WORK INSTRUCTIONS:
Type out the lines below exactly, from the first through the line holding "Thanks for your quick response. I", and include no pictures.

AVAILABLE RECORDS:
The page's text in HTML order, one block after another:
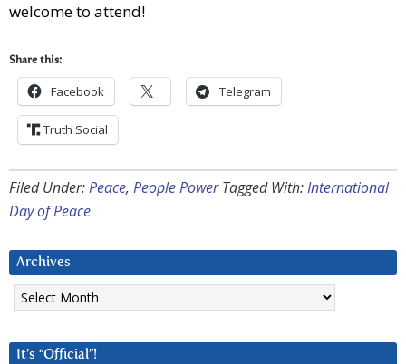
welcome to attend!
Share this:
Facebook Telegram
Truth Social
Filed Under:Peace, People Power Tagged With:International
Day of Peace
Archives
Archives
It’s “Official”!
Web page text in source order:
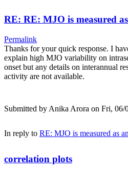
RE: RE: MJO is measured
Permalink
Thanks for your quick response. I
explain high MJO variability on
onset but any details on interannual
activity are not available.
Submitted by Anika Arora on Fri, 06/
In reply to RE: MJO is measured as
correlation plots
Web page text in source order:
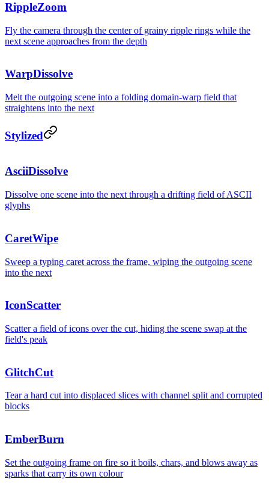
RippleZoom
Fly the camera through the center of grainy ripple rings while the
next scene approaches from the depth
WarpDissolve
Melt the outgoing scene into a folding domain-warp field that
straightens into the next
Stylized
AsciiDissolve
Dissolve one scene into the next through a drifting field of ASCII
glyphs
CaretWipe
Sweep a typing caret across the frame, wiping the outgoing scene
into the next
IconScatter
Scatter a field of icons over the cut, hiding the scene swap at the
field's peak
GlitchCut
Tear a hard cut into displaced slices with channel split and corrupted
blocks
EmberBurn
Set the outgoing frame on fire so it boils, chars, and blows away as
sparks that carry its own colour
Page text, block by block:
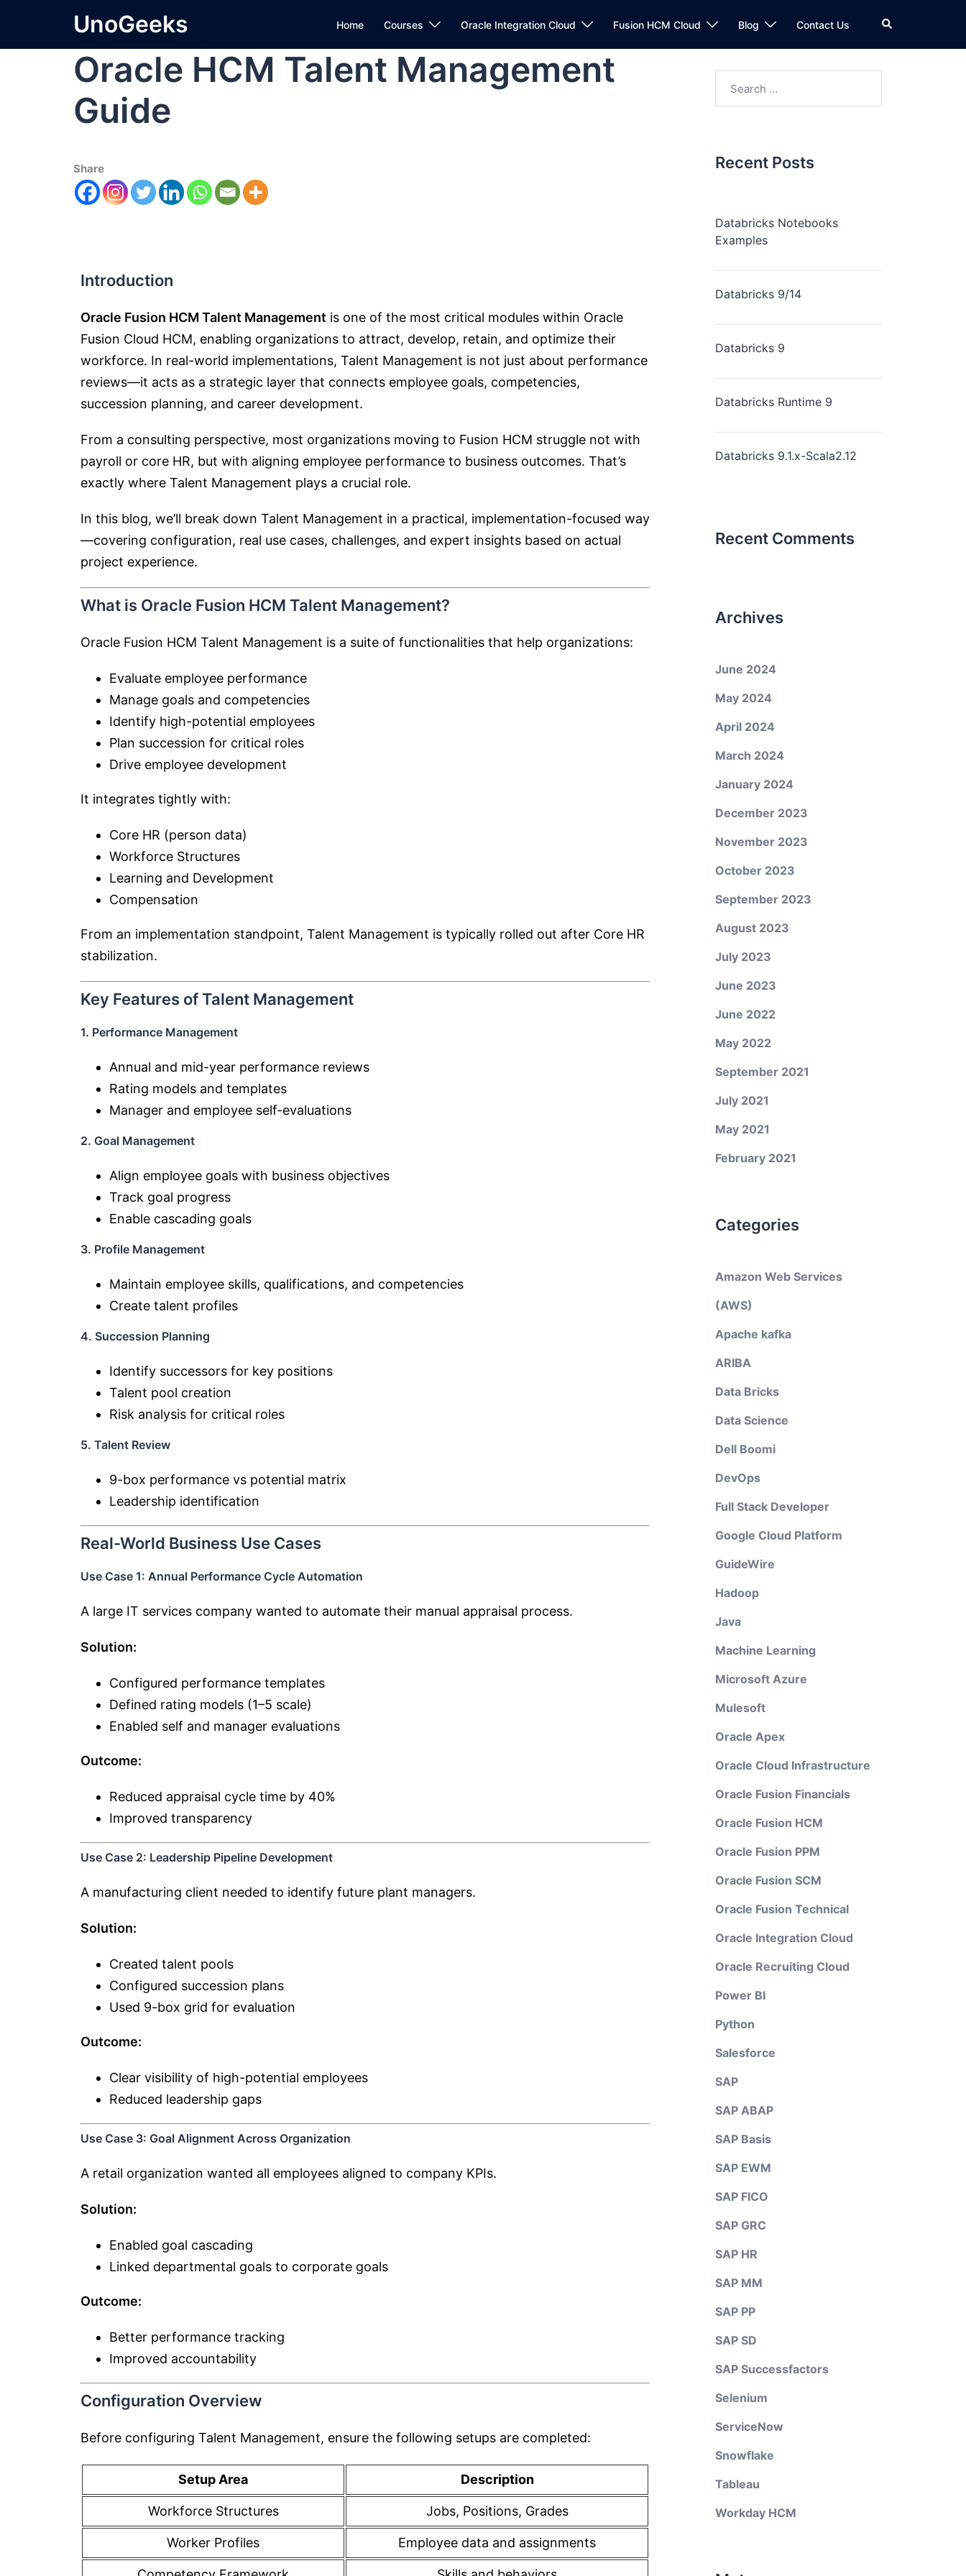
UnoGeeks Home Courses Oracle Integration Cloud Fusion HCM Cloud Blog Contact Us
Oracle HCM Talent Management
Guide
Share
Introduction
Oracle Fusion HCM Talent Management is one of the most critical modules within Oracle
Fusion Cloud HCM, enabling organizations to attract, develop, retain, and optimize their
workforce. In real-world implementations, Talent Management is not just about performance
reviews—it acts as a strategic layer that connects employee goals, competencies,
succession planning, and career development.
From a consulting perspective, most organizations moving to Fusion HCM struggle not with
payroll or core HR, but with aligning employee performance to business outcomes. That’s
exactly where Talent Management plays a crucial role.
In this blog, we’ll break down Talent Management in a practical, implementation-focused way
—covering configuration, real use cases, challenges, and expert insights based on actual
project experience.
What is Oracle Fusion HCM Talent Management?
Oracle Fusion HCM Talent Management is a suite of functionalities that help organizations:
Evaluate employee performance
Manage goals and competencies
Identify high-potential employees
Plan succession for critical roles
Drive employee development
It integrates tightly with:
Core HR (person data)
Workforce Structures
Learning and Development
Compensation
From an implementation standpoint, Talent Management is typically rolled out after Core HR
stabilization.
Key Features of Talent Management
1. Performance Management
Annual and mid-year performance reviews
Rating models and templates
Manager and employee self-evaluations
2. Goal Management
Align employee goals with business objectives
Track goal progress
Enable cascading goals
3. Profile Management
Maintain employee skills, qualifications, and competencies
Create talent profiles
4. Succession Planning
Identify successors for key positions
Talent pool creation
Risk analysis for critical roles
5. Talent Review
9-box performance vs potential matrix
Leadership identification
Real-World Business Use Cases
Use Case 1: Annual Performance Cycle Automation
A large IT services company wanted to automate their manual appraisal process.
Solution:
Configured performance templates
Defined rating models (1–5 scale)
Enabled self and manager evaluations
Outcome:
Reduced appraisal cycle time by 40%
Improved transparency
Use Case 2: Leadership Pipeline Development
A manufacturing client needed to identify future plant managers.
Solution:
Created talent pools
Configured succession plans
Used 9-box grid for evaluation
Outcome:
Clear visibility of high-potential employees
Reduced leadership gaps
Use Case 3: Goal Alignment Across Organization
A retail organization wanted all employees aligned to company KPIs.
Solution:
Enabled goal cascading
Linked departmental goals to corporate goals
Outcome:
Better performance tracking
Improved accountability
Configuration Overview
Before configuring Talent Management, ensure the following setups are completed:
Setup Area Description
Workforce Structures Jobs, Positions, Grades
Worker Profiles Employee data and assignments
Recent Posts
Databricks Notebooks
Examples
Databricks 9/14
Databricks 9
Databricks Runtime 9
Databricks 9.1.x-Scala2.12
Recent Comments
Archives
June 2024
May 2024
April 2024
March 2024
January 2024
December 2023
November 2023
October 2023
September 2023
August 2023
July 2023
June 2023
June 2022
May 2022
September 2021
July 2021
May 2021
February 2021
Categories
Amazon Web Services
(AWS)
Apache kafka
ARIBA
Data Bricks
Data Science
Dell Boomi
DevOps
Full Stack Developer
Google Cloud Platform
GuideWire
Hadoop
Java
Machine Learning
Microsoft Azure
Mulesoft
Oracle Apex
Oracle Cloud Infrastructure
Oracle Fusion Financials
Oracle Fusion HCM
Oracle Fusion PPM
Oracle Fusion SCM
Oracle Fusion Technical
Oracle Integration Cloud
Oracle Recruiting Cloud
Power BI
Python
Salesforce
SAP
SAP ABAP
SAP Basis
SAP EWM
SAP FICO
SAP GRC
SAP HR
SAP MM
SAP PP
SAP SD
SAP Successfactors
Selenium
ServiceNow
Snowflake
Tableau
Workday HCM
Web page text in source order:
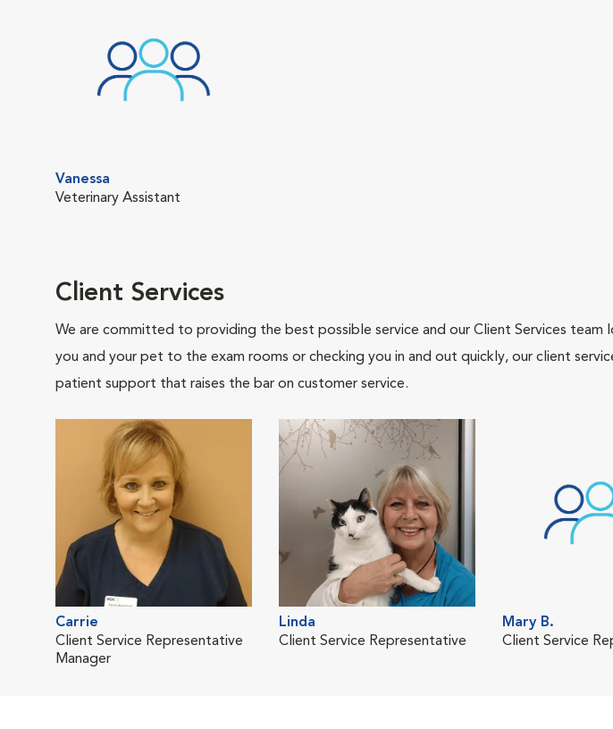
Vanessa
Veterinary Assistant
Client Services
We are committed to providing the best possible service and our Client Services
you and your pet to the exam rooms or checking you in and out quickly, our client
patient support that raises the bar on customer service.
Carrie
Client Service Representative
Manager
Linda
Client Service Representative
Mary B.
Client Service
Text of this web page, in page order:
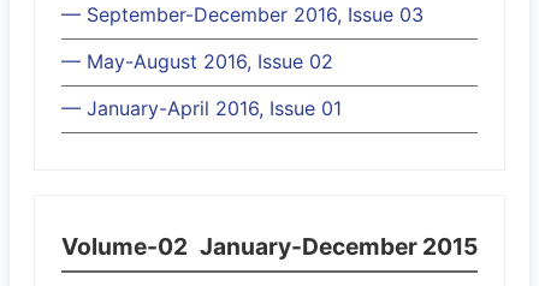
— September-December 2016, Issue 03
— May-August 2016, Issue 02
— January-April 2016, Issue 01
Volume-02 January-December 2015
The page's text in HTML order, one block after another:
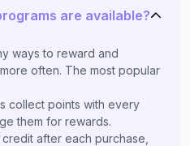
are available?
ways to reward and
often. The most popular
collect points with every
them for rewards.
after each purchase,
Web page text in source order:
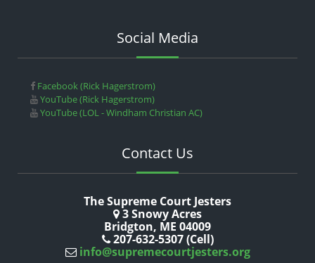
Social Media
Facebook (Rick Hagerstrom)
YouTube (Rick Hagerstrom)
YouTube (LOL - Windham Christian AC)
Contact Us
The Supreme Court Jesters
3 Snowy Acres
Bridgton, ME 04009
207-632-5307 (Cell)
info@supremecourtjesters.org
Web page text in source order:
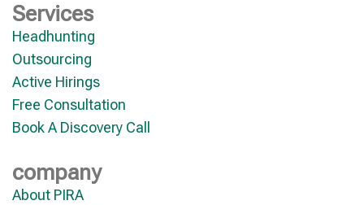
Services
Headhunting
Outsourcing
Active Hirings
Free Consultation
Book A Discovery Call
company
About PIRA
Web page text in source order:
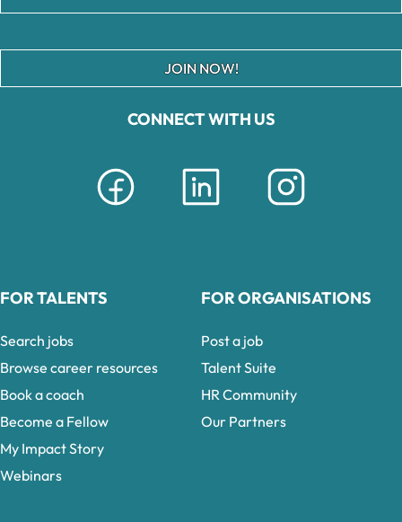
CONNECT WITH US
JOIN NOW!
FOR TALENTS
Search jobs
Browse career resources
Book a coach
Become a Fellow
My Impact Story
Webinars
FOR ORGANISATIONS
Post a job
Talent Suite
HR Community
Our Partners
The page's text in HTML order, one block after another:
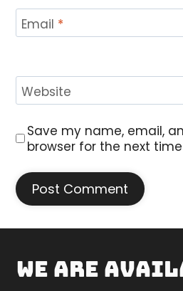
Email *
Website
Save my name, email,
browser for the next
WE ARE
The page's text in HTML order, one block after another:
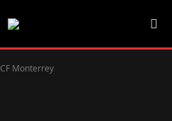
Monterrey
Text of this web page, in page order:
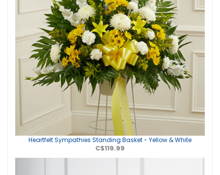
Heartfelt Sympathies Standing Basket - Yellow & White
C$119.99
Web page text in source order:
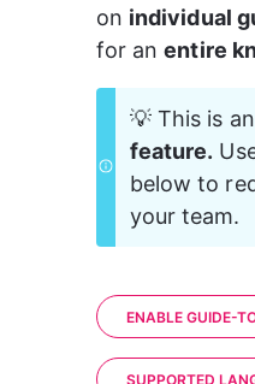
on individual
for an entire
💡 This is an
feature.
below to
your team.
ENABLE GUIDE-
SUPPORTED
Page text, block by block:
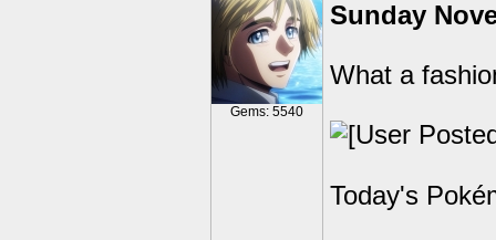
Gems: 5540
Sunday
What a
Today's
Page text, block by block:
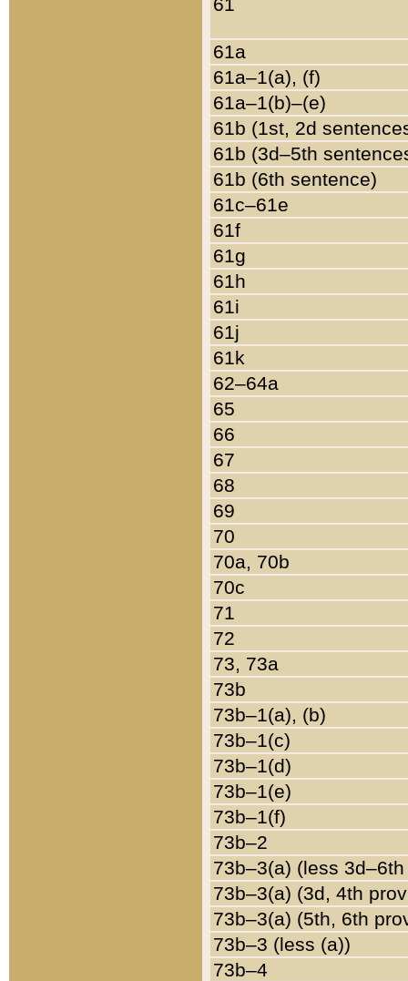
61a
61a–1(a), (f)
61a–1(b)–(e)
61b (1st, 2d
61b (3d–5th
61b (6th sentence)
61c–61e
61f
61g
61h
61i
61j
61k
62–64a
65
66
67
68
69
70
70a, 70b
70c
71
72
73, 73a
73b
73b–1(a), (b)
73b–1(c)
73b–1(d)
73b–1(e)
73b–1(f)
73b–2
73b–3(a) (less
73b–3(a) (3d, 4th
73b–3(a) (5th, 6th
73b–3 (less (a))
73b–4
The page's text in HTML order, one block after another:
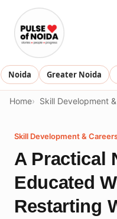
content
Noida Greater Noida
Home Skill Development
Skill Development &
A Practical
Educated
Restarting
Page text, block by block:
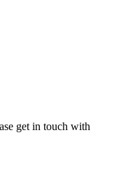
get in touch with
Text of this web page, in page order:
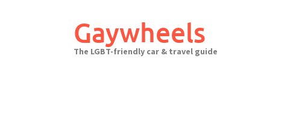
Gaywheels
The LGBT-friendly car & travel guide
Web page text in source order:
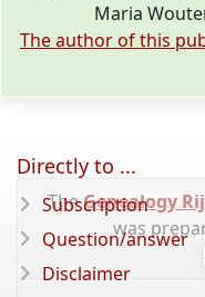
Maria
The author of this
TheGenealogy
was
Directly to ...
Subscription
Question/answer
Disclaimer
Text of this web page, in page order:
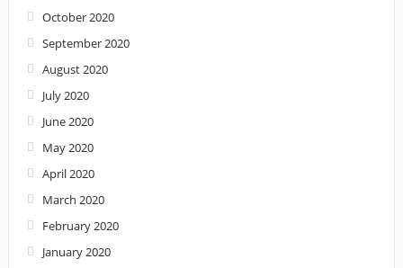
October 2020
September 2020
August 2020
July 2020
June 2020
May 2020
April 2020
March 2020
February 2020
January 2020
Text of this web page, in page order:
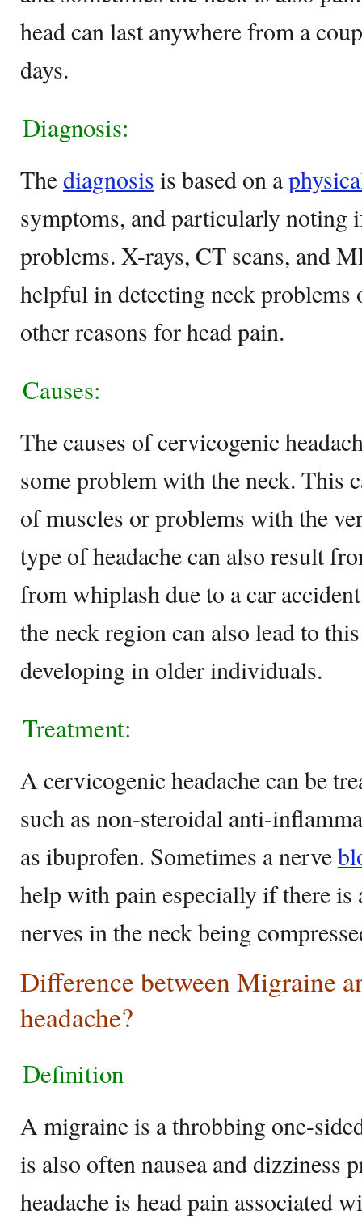
head can last anywhere from a
days.
Diagnosis:
Thediagnosis is based on a
symptoms, and particularly noting
problems. X-rays, CT scans, and
helpful in detecting neck
other reasons for head pain.
Causes:
The causes of cervicogenic
some problem with the neck. This
of muscles or problems with the
type of headache can also result
from whiplash due to a car
the neck region can also lead to
developing in older individuals.
Treatment:
A cervicogenic headache can be
such as non-steroidal anti-
as ibuprofen. Sometimes a nerve
help with pain especially if there is
nerves in the neck being
Difference between Migraine
headache?
Definition
A migraine is a throbbing one-
is also often nausea and dizziness
headache is head pain associated
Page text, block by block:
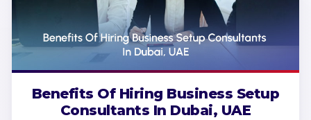
Benefits Of Hiring Business Setup
Consultants In Dubai, UAE
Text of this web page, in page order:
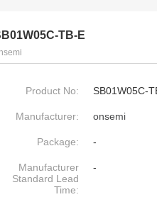
TB-E
Product No: SB01W05C-
Manufacturer: onsemi
Package: -
Manufacturer
Standard Lead
Time:
-
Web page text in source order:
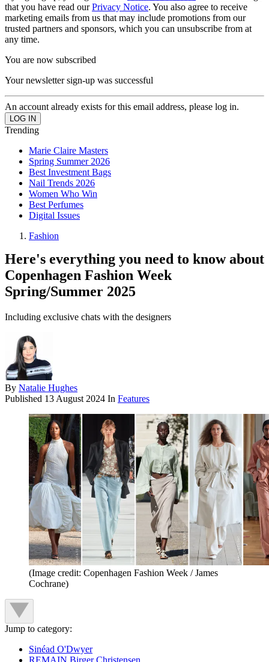
that you have read ourPrivacy Notice. You also agree to receive
marketing emails from us that may include promotions from our
trusted partners and sponsors, which you can unsubscribe from at
any time.
You are now subscribed
Your newsletter sign-up was successful
An account already exists for this email address, please log in.
Trending
Marie Claire Masters
Spring Summer 2026
Best Investment Bags
Nail Trends 2026
Women Who Win
Best Perfumes
Digital Issues
Fashion
Here's everything you need to know about
Copenhagen Fashion Week
Spring/Summer 2025
Including exclusive chats with the designers
By Natalie Hughes
Published 13 August 2024 In Features
(Image credit: Copenhagen Fashion Week / James
Cochrane)
Jump to category:
Sinéad O'Dwyer
REMAIN Birger Christensen
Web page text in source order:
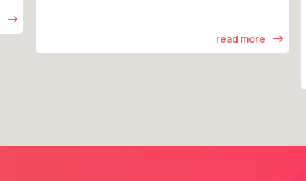
read more
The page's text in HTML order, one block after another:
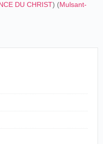
DU CHRIST) (Mulsant-
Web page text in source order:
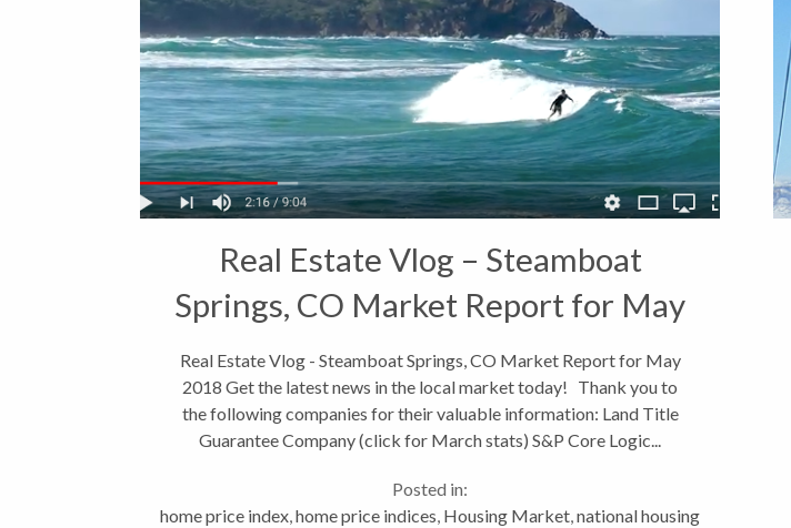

ANSWER TO THIS TASK:
The page's text in HTML order, one block after another:
welcome to attend!
Share this:
Facebook Telegram
Truth Social
Filed Under:Peace, People Power Tagged With:International
Day of Peace
Archives
Archives
It’s “Official”!
Web page text in source order:
RE: RE: MJO is measured
Permalink
Thanks for your quick response. I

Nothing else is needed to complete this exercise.